INPUT DATA
+ + + +
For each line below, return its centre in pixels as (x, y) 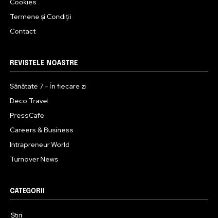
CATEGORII (27, 191)
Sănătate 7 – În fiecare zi (48, 86)
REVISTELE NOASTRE (44, 64)
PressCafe (27, 116)
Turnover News (34, 159)
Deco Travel (29, 101)
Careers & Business (42, 130)
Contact (23, 31)
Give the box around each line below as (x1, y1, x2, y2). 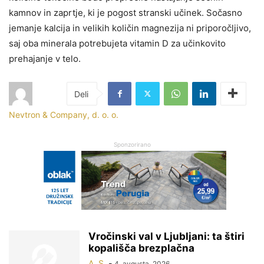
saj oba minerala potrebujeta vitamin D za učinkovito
+ + + +
TRY IT
The answer must consist solely of the lines from the line containing "Give the box" to the end of the data, reproduced exactly, with every picture left out.

WRITTEN ANSWER
Give the box around each line below as (x1, y1, x2, y2). 
saj oba minerala potrebujeta vitamin D za učinkovito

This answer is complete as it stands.